56 MİLYAR DOLAR CİRO YAPIYOR
“Bilişim teknolojileri alanında eserlerin dağıtımını yapan Legend, bir müddet sonra bilgisayar üretimine başladı. Kurulduğu 1984 yılından sonraki 20 yıl boyunca Legend ismini kullanan şirket, 2002 yılında dışarıya açılmak için Legend’ı bir kenara koydu. Çünkü birçok Çinli şirket, tıpkı ismi almıştı. Dünyada da benzeri bir durum vardı. Bu durum, şirketi Çin dışındaki birçok yargı alanında tescil edilmesini imkansız hale getiriyordu. Şirket, Legend ile bir Latince sözcük olan Novo (Yeni) sözlerini Lenovo markasıyla buluşturdu. IBM’le yaptığı mutabakatla global bir marka haline gelen Lenovo, bugün yaklaşık 70 bin şahsa iş imkanı veriyor. 56 milyar dolarlık cirosuyla dünyanın en büyük teknoloji şirketlerinden biri olan Lenovo, yalnızca 40 yılda dünyanın en kıymetli markalarından biri haline geldi.”

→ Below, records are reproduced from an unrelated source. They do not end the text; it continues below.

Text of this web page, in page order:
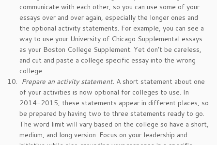
communicate with each other, so you can use some of your
essays over and over again, especially the longer ones and
the optional activity statements. For example, you can see a
way to use your University of Chicago Supplemental essays
as your Boston College Supplement. Yet don’t be careless,
and cut and paste a college specific essay into the wrong
college.
Prepare an activity statement. A short statement about one
of your activities is now optional for colleges to use. In
2014-2015, these statements appear in different places, so
be prepared by having two to three statements ready to go.
The word limit will vary based on the college so have a short,
medium, and long version. Focus on your leadership and
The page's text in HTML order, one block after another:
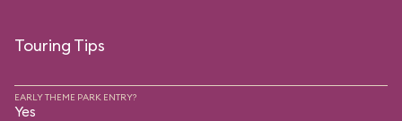
Touring Tips
EARLY THEME PARK ENTRY?
Yes
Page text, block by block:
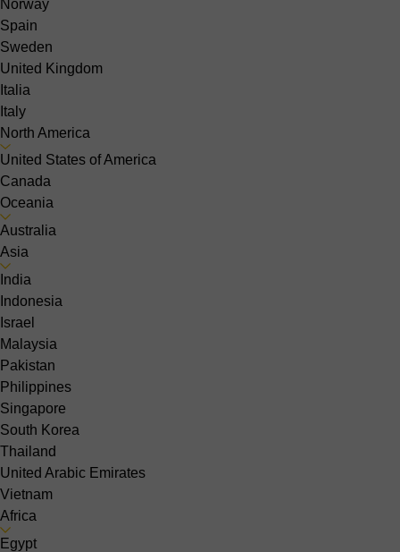
Norway
Spain
Sweden
United Kingdom
Italia
Italy
North America
United States of America
Canada
Oceania
Australia
Asia
India
Indonesia
Israel
Malaysia
Pakistan
Philippines
Singapore
South Korea
Thailand
United Arabic Emirates
Vietnam
Africa
Egypt
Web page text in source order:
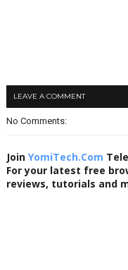
LEAVE A COMMENT
No Comments:
Join YomiTech.Com
For your latest free
reviews, tutorials and
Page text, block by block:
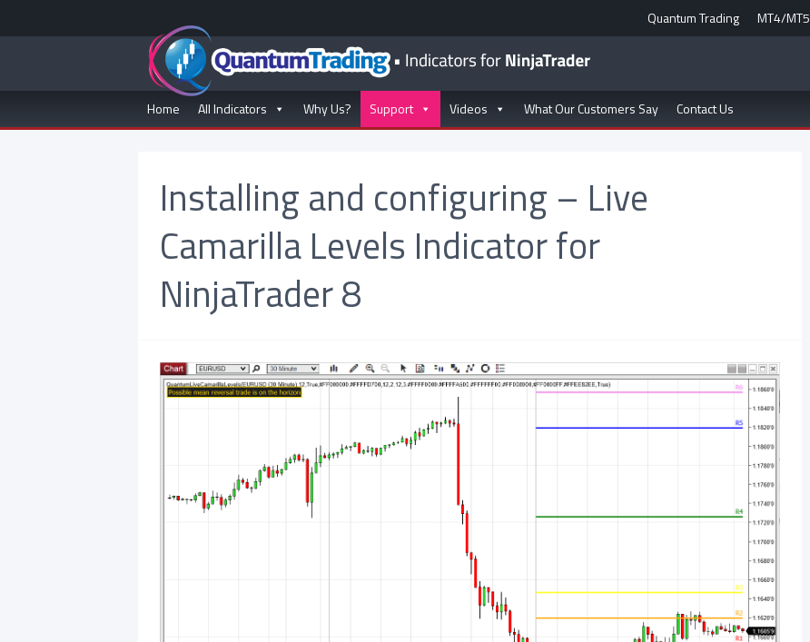
Quantum Trading MT4/MT5
Home All Indicators Why Us? Support Videos What Our Customers Say Contact Us
Installing and configuring – Live
Camarilla Levels Indicator for
NinjaTrader 8
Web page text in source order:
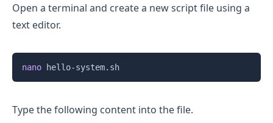
Open a terminal and create a new script file using a
text editor.
nano
Type the following content into the file.
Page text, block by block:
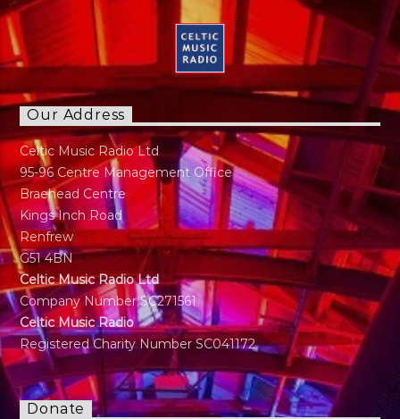
Our Address
Celtic Music Radio Ltd
95-96 Centre Management Office
Braehead Centre
Kings Inch Road
Renfrew
G51 4BN
Celtic Music Radio Ltd
Company Number SC271561
Celtic Music Radio
Registered Charity Number SC041172
Donate
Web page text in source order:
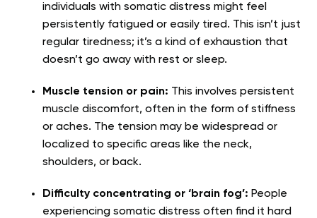
individuals with somatic distress might feel
persistently fatigued or easily tired. This isn’t just
regular tiredness; it’s a kind of exhaustion that
doesn’t go away with rest or sleep.
Muscle tension or pain: This involves persistent
muscle discomfort, often in the form of stiffness
or aches. The tension may be widespread or
localized to specific areas like the neck,
shoulders, or back.
Difficulty concentrating or ‘brain fog’: People
experiencing somatic distress often find it hard
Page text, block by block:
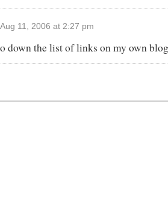
11, 2006 at 2:27 pm
down the list of links on my own
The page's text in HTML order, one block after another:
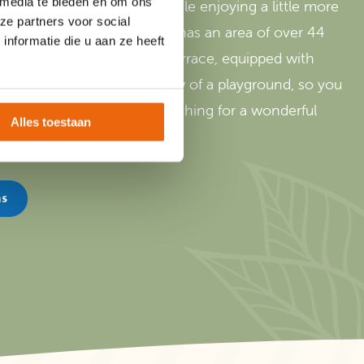
partners voor social
die u aan ze heeft
Alles toestaan
of camping while enjoying a little more
Our camping lodge has an area of over 44
With the covered terrace, equipped with
All lodges have a view of a playground, so you
your place. In short, everything for a wonderful
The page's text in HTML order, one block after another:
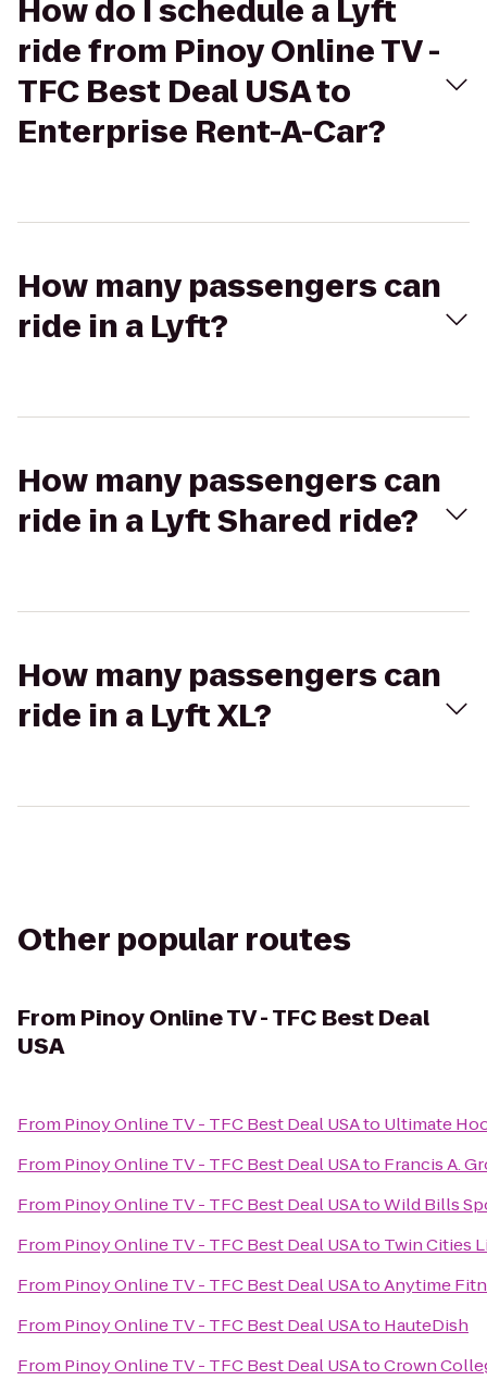
How do I schedule a Lyft
ride from Pinoy Online TV -
TFC Best Deal USA to
Enterprise Rent-A-Car?
How many passengers can
ride in a Lyft?
How many passengers can
ride in a Lyft Shared ride?
How many passengers can
ride in a Lyft XL?
Other popular routes
From Pinoy Online TV - TFC Best Deal
USA
From Pinoy Online TV - TFC Best Deal USAto Ultimate
From Pinoy Online TV - TFC Best Deal USAto Francis A.
From Pinoy Online TV - TFC Best Deal USAtoWild Bills
From Pinoy Online TV - TFC Best Deal USAto Twin Cities
From Pinoy Online TV - TFC Best Deal USAtoAnytime
From Pinoy Online TV - TFC Best Deal USAto HauteDish
From Pinoy Online TV - TFC Best Deal USAtoCrown
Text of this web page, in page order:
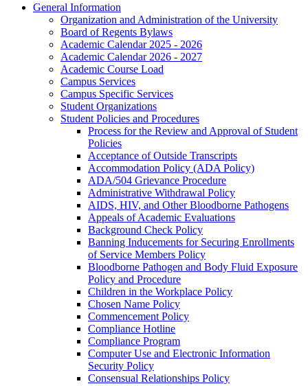
General Information
Organization and Administration of the University
Board of Regents Bylaws
Academic Calendar 2025 -​ 2026
Academic Calendar 2026 -​ 2027
Academic Course Load
Campus Services
Campus Specific Services
Student Organizations
Student Policies and Procedures
Process for the Review and Approval of Student
Policies
Acceptance of Outside Transcripts
Accommodation Policy (ADA Policy)
ADA/​504 Grievance Procedure
Administrative Withdrawal Policy
AIDS, HIV, and Other Bloodborne Pathogens
Appeals of Academic Evaluations
Background Check Policy
Banning Inducements for Securing Enrollments
of Service Members Policy
Bloodborne Pathogen and Body Fluid Exposure
Policy and Procedure
Children in the Workplace Policy
Chosen Name Policy
Commencement Policy
Compliance Hotline
Compliance Program
Computer Use and Electronic Information
Security Policy
Consensual Relationships Policy
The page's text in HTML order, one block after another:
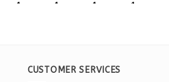
CUSTOMER SERVICES
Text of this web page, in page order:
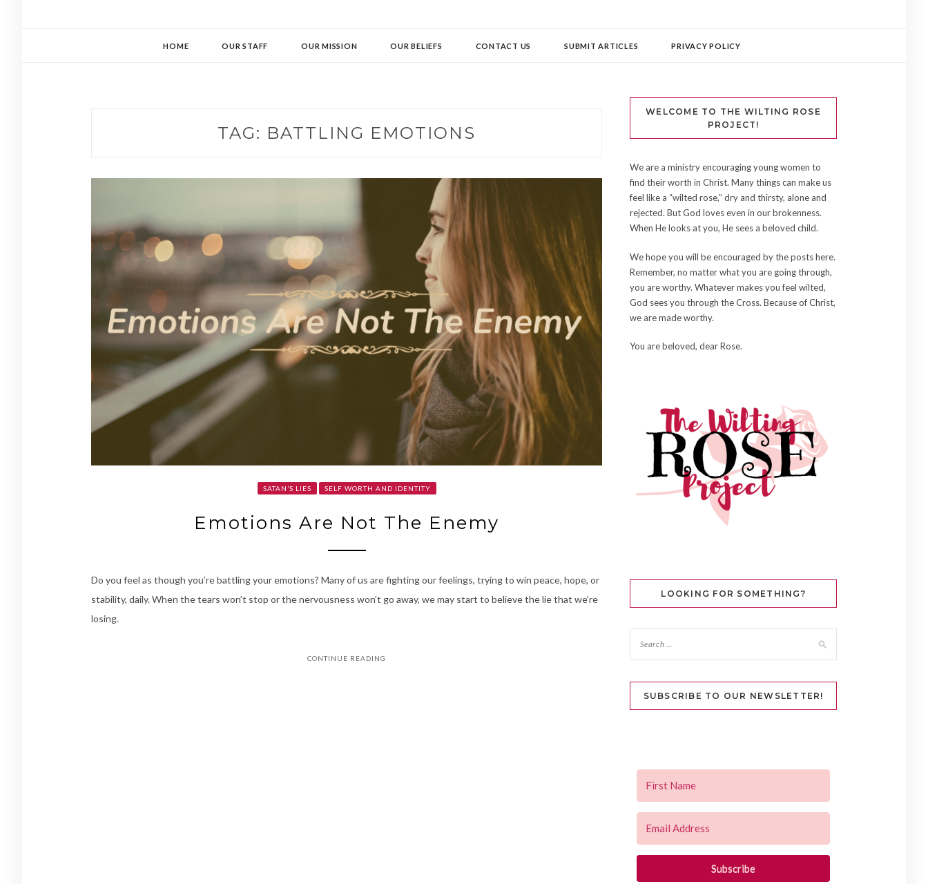
HOME OUR STAFF OUR MISSION OUR BELIEFS CONTACT US SUBMIT ARTICLES PRIVACY POLICY
TAG: BATTLING EMOTIONS
SATAN’S LIES SELF WORTH AND IDENTITY
Emotions Are Not The Enemy
Do you feel as though you’re battling your emotions? Many of us are fighting our feelings, trying to win peace, hope, or
stability, daily. When the tears won’t stop or the nervousness won’t go away, we may start to believe the lie that we’re
losing.
CONTINUE READING
WELCOME TO THE WILTING ROSE
PROJECT!
We are a ministry encouraging young women to
find their worth in Christ. Many things can make us
feel like a “wilted rose,” dry and thirsty, alone and
rejected. But God loves even in our brokenness.
When He looks at you, He sees a beloved child.
We hope you will be encouraged by the posts here.
Remember, no matter what you are going through,
you are worthy. Whatever makes you feel wilted,
God sees you through the Cross. Because of Christ,
we are made worthy.
You are beloved, dear Rose.
LOOKING FOR SOMETHING?
SUBSCRIBE TO OUR NEWSLETTER!
Subscribe
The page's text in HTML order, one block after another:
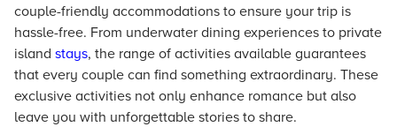
couple-friendly accommodations to ensure your trip is
hassle-free. From underwater dining experiences to private
island stays, the range of activities available guarantees
that every couple can find something extraordinary. These
exclusive activities not only enhance romance but also
leave you with unforgettable stories to share.
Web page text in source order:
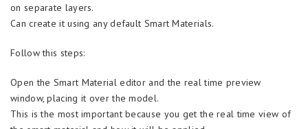
on separate layers.
Can create it using any default Smart Materials.
Follow this steps:
Open the Smart Material editor and the real time preview
window, placing it over the model.
This is the most important because you get the real time view of
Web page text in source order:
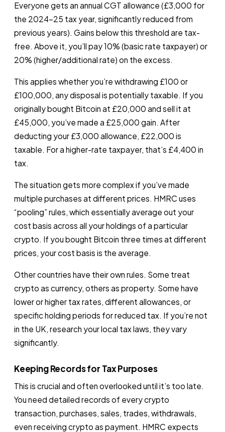
Everyone gets an annual CGT allowance (£3,000 for
the 2024-25 tax year, significantly reduced from
previous years). Gains below this threshold are tax-
free. Above it, you’ll pay 10% (basic rate taxpayer) or
20% (higher/additional rate) on the excess.
This applies whether you’re withdrawing £100 or
£100,000, any disposal is potentially taxable. If you
originally bought Bitcoin at £20,000 and sell it at
£45,000, you’ve made a £25,000 gain. After
deducting your £3,000 allowance, £22,000 is
taxable. For a higher-rate taxpayer, that’s £4,400 in
tax.
The situation gets more complex if you’ve made
multiple purchases at different prices. HMRC uses
“pooling” rules, which essentially average out your
cost basis across all your holdings of a particular
crypto. If you bought Bitcoin three times at different
prices, your cost basis is the average.
Other countries have their own rules. Some treat
crypto as currency, others as property. Some have
lower or higher tax rates, different allowances, or
specific holding periods for reduced tax. If you’re not
in the UK, research your local tax laws, they vary
significantly.
Keeping Records for Tax Purposes
This is crucial and often overlooked until it’s too late.
You need detailed records of every crypto
transaction, purchases, sales, trades, withdrawals,
even receiving crypto as payment. HMRC expects
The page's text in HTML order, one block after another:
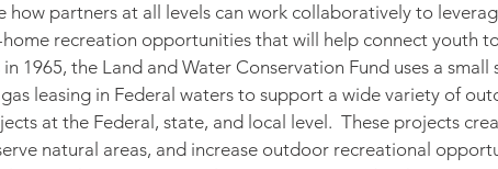
how partners at all levels can work collaboratively to
recreation opportunities that will help connect youth
1965, the Land and Water Conservation Fund uses a small
leasing in Federal waters to support a wide variety of
at the Federal, state, and local level.  These projects
natural areas, and increase outdoor recreational
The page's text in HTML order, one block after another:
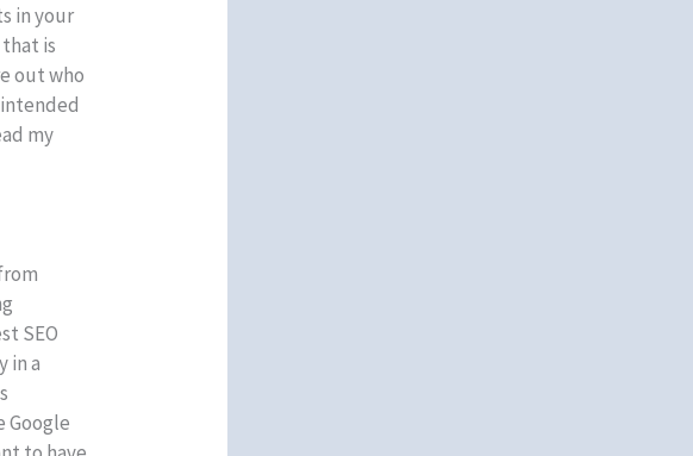
in your
is
out who
my
SEO
in a
Google
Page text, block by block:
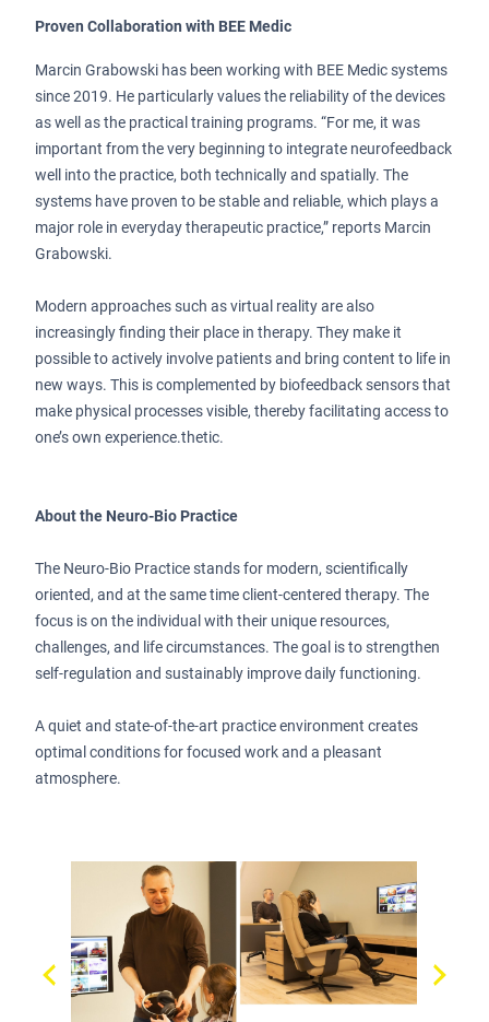
Proven Collaboration with BEE Medic
Marcin Grabowski has been working with BEE Medic systems
since 2019. He particularly values the reliability of the devices
as well as the practical training programs. “For me, it was
important from the very beginning to integrate neurofeedback
well into the practice, both technically and spatially. The
systems have proven to be stable and reliable, which plays a
major role in everyday therapeutic practice,” reports Marcin
Grabowski.
Modern approaches such as virtual reality are also
increasingly finding their place in therapy. They make it
possible to actively involve patients and bring content to life in
new ways. This is complemented by biofeedback sensors that
make physical processes visible, thereby facilitating access to
one’s own experience.thetic.
About the Neuro-Bio Practice
The Neuro-Bio Practice stands for modern, scientifically
oriented, and at the same time client-centered therapy. The
focus is on the individual with their unique resources,
challenges, and life circumstances. The goal is to strengthen
self-regulation and sustainably improve daily functioning.
A quiet and state-of-the-art practice environment creates
optimal conditions for focused work and a pleasant
atmosphere.
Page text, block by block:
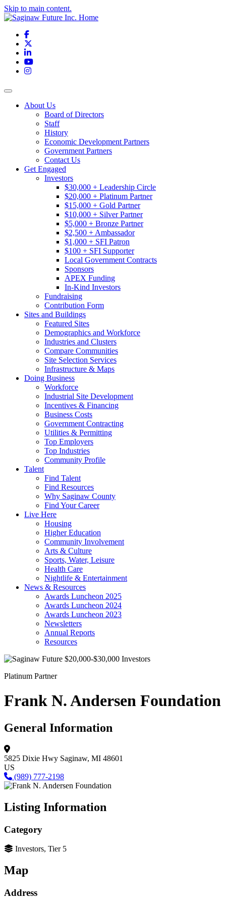
Skip to main content.
Facebook
LinkedIn
YouTube
Instagram
Toggle navigation
About Us
Board of Directors
Staff
History
Economic Development Partners
Government Partners
Contact Us
Get Engaged
Investors
$30,000 + Leadership Circle
$20,000 + Platinum Partner
$15,000 + Gold Partner
$10,000 + Silver Partner
$5,000 + Bronze Partner
$2,500 + Ambassador
$1,000 + SFI Patron
$100 + SFI Supporter
Local Government Contracts
Sponsors
APEX Funding
In-Kind Investors
Fundraising
Contribution Form
Sites and Buildings
Featured Sites
Demographics and Workforce
Industries and Clusters
Compare Communities
Site Selection Services
Infrastructure & Maps
Doing Business
Workforce
Industrial Site Development
Incentives & Financing
Business Costs
Government Contracting
Utilities & Permitting
Top Employers
Top Industries
Community Profile
Talent
Find Talent
Find Resources
Why Saginaw County
Find Your Career
Live Here
Housing
Higher Education
Community Involvement
Arts & Culture
Sports, Water, Leisure
Health Care
Nightlife & Entertainment
News & Resources
Awards Luncheon 2025
Awards Luncheon 2024
Awards Luncheon 2023
Newsletters
Annual Reports
Resources
Platinum Partner
Frank N. Andersen Foundation
General Information
5825 Dixie Hwy Saginaw, MI 48601
US
(989) 777-2198
Listing Information
Category
Investors, Tier 5
Map
Address

KUŞ KAFESTE, KELEBEK UÇUŞTA: BLUESKY
“Son 3 yıldır dünyada en fazla tartışılan şirketlerden biri eski ismiyle Twitter olan X. Elon Musk’un 2022 yılı Nisan ayında 44 milyar dolara satın aldığı Twitter’ın evvel ismini, ardından kullanım planını değiştiren Musk, Donald Trump’ın 2’nci Başkanlık sürecinde verdiği destekle ABD’de büyük reaksiyonlara neden oldu. Akabinde Musk’ın başta Almanya, Fransa üzere ülkelerin iç içlerine müdahale edecek seviyede paylaşımlarda bulunması, trol ismi verilen kullanıcıları oyuna sokması, toplumsal medyada yeni arayışları beraberinde getirdi. Evvel META’nın Threads’i oyuna alması çok konuşuldu. Lakin Instagram ile olan bağı, Threads’i X ile misal kullanıma yaklaştıramadı. İnsanların yalnızca mikroblog olarak görmediği, bir toplumsal ve siyasal tesir alanı olarak baktıkları X’e ise sessiz sedasız bir rakip geldi. İsmi Bluesky. ABD merkezli bir yardım kuruluşu olan Bluesky Social PBC’ye ilişkin olan yeni toplumsal ağ, 2019’da Twitter’da bir araştırma girişimi olarak başladı. Kurucusu, tıpkı Twitter’da olduğu üzere Jack Dorsey oldu. 2021’de bağımsız bir şirket haline gelen Bluesky, Elon Musk’ın Twitter’ı satın alması ve akabinde şirketler arasındaki bağların kopmasının ardından toplumsal uygulama için geliştirmesini 2022’de hızlandırdı. X’ten ayrılanların yeni buluşma noktası haline gelen Bluesky, 7 Nisan prestijiyle kullanıcı sayısını 35 milyona ulaştırmış durumda. Pekala X, yani eski ismiyle Twitter’da kan kaybı oluyor mu? Oluyor. Hem de hayli yüksek. Bilhassa Avrupalı medya kuruluşlarının boykot daveti yaptığı ve hesaplarını kapattığı X’te kullanıcı sayısı Ocak 2025 itibarıyla yüzde 13 azalarak 365 milyona inmiş durumda.”